そう言われ、キッド達は無理矢理祭りに参加する羽目になってしまった。いつまでも、彼等の心には彼女の事が引っ掛かっていた。


ワノ国が長年の支配から解放され、盛大な祭りが開かれた。そんな中心で大騒ぎしているのは、今回の立役者である麦わらのルフィだった。

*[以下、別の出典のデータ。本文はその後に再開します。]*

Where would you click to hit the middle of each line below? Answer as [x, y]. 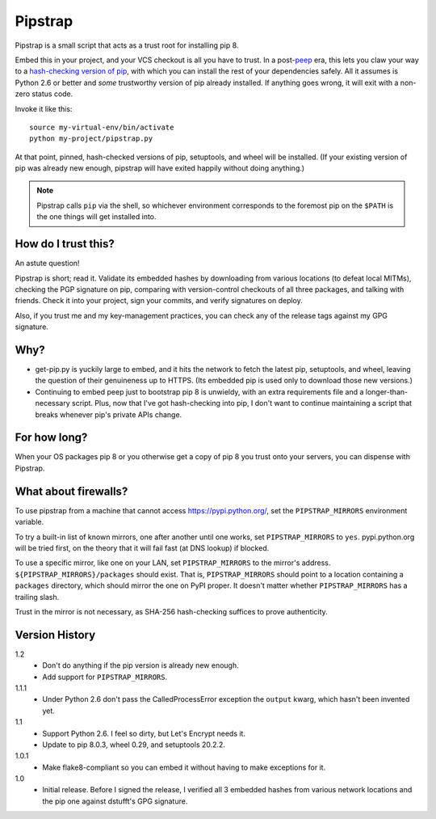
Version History [55, 635]
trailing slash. [37, 597]
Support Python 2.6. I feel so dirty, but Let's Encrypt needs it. [144, 733]
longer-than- [386, 391]
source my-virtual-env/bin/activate [102, 127]
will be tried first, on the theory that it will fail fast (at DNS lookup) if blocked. [142, 548]
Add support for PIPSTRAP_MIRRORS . [105, 677]
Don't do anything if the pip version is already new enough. [140, 665]
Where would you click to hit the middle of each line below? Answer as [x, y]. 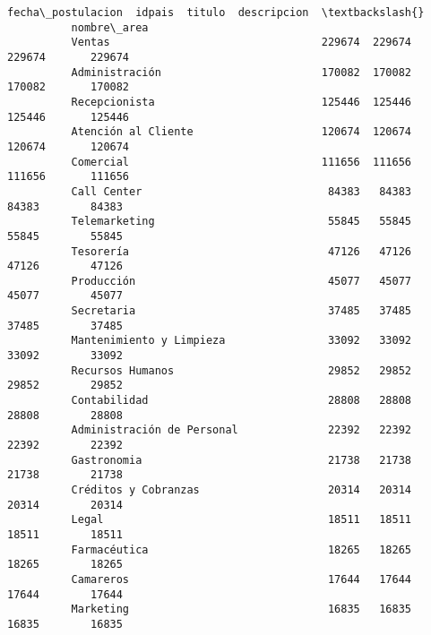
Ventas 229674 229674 [241, 43]
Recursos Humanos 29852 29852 [241, 370]
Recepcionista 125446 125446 [241, 102]
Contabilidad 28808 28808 [241, 401]
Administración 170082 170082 [241, 72]
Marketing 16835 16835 [241, 609]
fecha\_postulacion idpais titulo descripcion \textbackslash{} [216, 13]
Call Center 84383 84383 [241, 191]
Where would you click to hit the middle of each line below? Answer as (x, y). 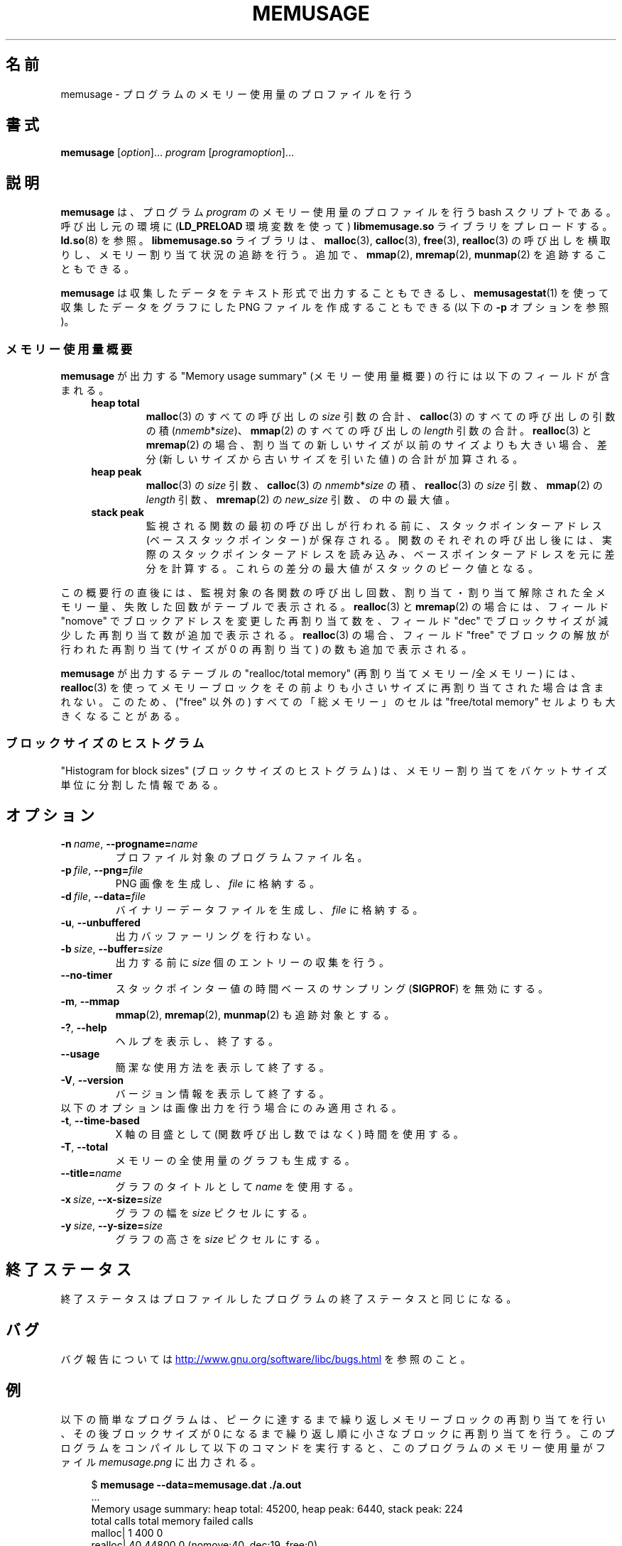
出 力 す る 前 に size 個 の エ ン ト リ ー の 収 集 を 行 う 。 (252, 962)
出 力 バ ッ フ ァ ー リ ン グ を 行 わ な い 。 (216, 936)
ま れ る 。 (85, 390)
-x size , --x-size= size (111, 1199)
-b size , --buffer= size (112, 948)
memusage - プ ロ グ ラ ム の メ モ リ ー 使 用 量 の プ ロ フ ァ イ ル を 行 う (237, 94)
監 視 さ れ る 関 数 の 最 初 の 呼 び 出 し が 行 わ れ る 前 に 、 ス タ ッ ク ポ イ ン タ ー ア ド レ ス (374, 526)
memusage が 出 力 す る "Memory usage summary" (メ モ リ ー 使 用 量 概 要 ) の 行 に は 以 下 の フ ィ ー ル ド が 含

「おいギザ男ー!お前全然食ってねぇだろ!!なんか食え!!」

両手いっぱいに食べ物を抱えるルフィ。普段なら大食漢のキッドだが、今はそんな気も起きなかった。しかも、自身の懸賞金が30億ベリーに跳ね上がった事もアプーから伝えられた。普段なら大喜びする所。確かに上がったのは嬉しいが…はしゃぐ気にはなれなかった。それはキラーも同じであった。

「お前元気ねぇな」

「テメェがタフなんだよバカ猿!!」

「おーーい!!ギザ男ーー!!!」

チョッパーがキッドのあだ名を呼びながら走って来た。キラーも共にいた。

「チョッパー!仮面のヤツも、どーしたんだ?そんなに慌てて」

「すぐに城に来てくれ!!ホーキンスが…ホーキンスが……!!」

チョッパーの言葉を聞いて、キッドの目は大きく見開かれた。

祭囃子も人々の笑顔も、笑い声も全て無視して、キッドとキラーは城に急いだ。後方にいるチョッパーは置き去りにして、ただ走った。急いで城に入り、ホーキンスの居る部屋に向かう。近づくにつれて、嗚咽が大きく聞こえて来た。

「おい待てキッド!キラー」

「まだ今は俺らに譲ってくれー!!」

そんな嘆願を無視し、時にしがみついてくる彼等を跳ね除け、キッドは彼女の居る部屋の障子戸を思いっきり開けた。その勢いで障子戸が外れた。

包帯はまだ取れていない。長く眠っていたにも関わらず、彼女はその身を起こしていた。ファウストが彼女の頬に擦り寄る、ミンク族のガルチューという挨拶を泣きながら行っていた。少しやつれた気もするが、その顔にはあの頃の、ころころと変わる表情が、誰もが魅力的だと思う笑顔が戻っていた。勢いよく戸が開いた、というより外れたので流石のホーキンスもその方向を見た。キッドとキラーの姿を捉えると、彼女は大きく目を開いた。

遅れて来たドレークを無視し、止めようとする彼女の船員達を払い除け、キッドとキラーは大切な人の身体を強く抱きしめた。